Figure 3. Binding of anti-Dsg1 scFvs to denatured Dsg1 and to Dsg4

(a) The purified ectodomain of human Dsg1 with an E-tag (Dsg1-EHis), produced by baculovirus, was used as an immunoblot substrate. ScFv heavy-chain variable regions encoded by the gene VH1-18, but not other scFvs, bound denatured Dsg1 on immunoblots. (b) Recombinant human Dsg1 or Dsg4 containing an E-tag (Dsg1-EHis or Dsg4-EHis), produced by baculovirus, was immunoprecipitated with representative anti-Dsg1 scFvs, control scFv (AM3-13), or Talon metal affinity resin (Ni-beads) and detected on an immunoblot by anti-E tag antibody.

Figure 4. Epitope mapping with competition ELISA

Wild-type and domain-swapped extracellular domains of human Dsg1 and Dsg3 were produced by baculovirus and used as competitors in ELISA as described in the Materials and Methods section. The molecular structure of domain-swapped molecules is shown. “+,” greater than 40% inhibition.

Figure 5. A monovalent monoclonal anti-Dsg1 scFv causes typical PF blister formation in neonatal mice and human skin

(a) Passive transfer of anti-Dsg1 scFvs into neonatal mice. Images were taken 6 hours after subcutaneous injection of scFvs. The gross appearance of the mice, and their skin histology and direct immunofluorescence are shown. Injection of 3-30/3h scFv caused gross blisters on the back (arrow), due to blistering in the granular layer of the epidermis. Direct immunofluorescence showed binding of these scFvs to the cell surface of the mouse epidermis (brackets indicate stratum corneum). (b) Pathogenicity assay using human skin. Anti-Dsg1 scFvs were injected into human skin specimens that were then cultured for 24 hours. Histology and direct immunofluorescence of the skin are shown. All scFvs, except 3-9⁴/O18O8, bound to the cell surface of epidermal keratinocytes. 3-7/1e and 3-30/3h caused PF-like superficial epidermal blisters.
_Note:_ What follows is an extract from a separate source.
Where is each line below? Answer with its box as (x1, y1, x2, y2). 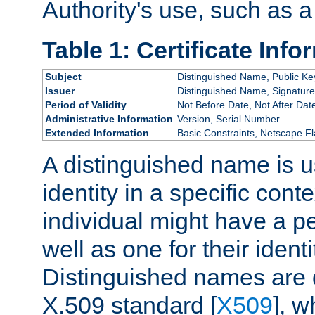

Figure 6. Multiple pemphigus sera target the same or nearby epitopes defined by anti-Dsg1 scFvs

(a) Six PF sera, five mucocutaneous PV sera containing Dsg1 and Dsg3 antibodies (PV(3+1)), three mucosal PV sera containing only Dsg3 antibody (PV (3)), and a normal control serum (N) were used to block the binding of pathogenic scFv clone 3-30/3h to Dsg1. All PF sera and all PV(3+1) sera tested inhibit the binding of 3-30/3h. (b) The binding of PF sera to Dsg1 was blocked by poly scFvs P3 (a mixture of scFvs derived from clones that bind Dsg1 after three rounds of routine pannings, and which contain almost all non-pathogenic scFvs as shown from previous characterization of these clones), pathogenic scFvs (3-07/1e and 3-30/3h), or a combination of poly scFvs P3 and pathogenic scFvs. Serum from PF patient 1 from which the phage library was made (PF1-nlib) and four other PF sera were tested. These results show that the scFv isolated by phage display from PF patient 1 block most epitopes bound by other PF sera and that other PF sera bind the epitopes (or nearby epitopes) defined by the two pathogenic clones. Clones 3-07 and 3-30 provide most of the inhibition of PF sera but are minor components of the poly scFv from the third panning (P3), which alone does not inhibit well most of the PF sera.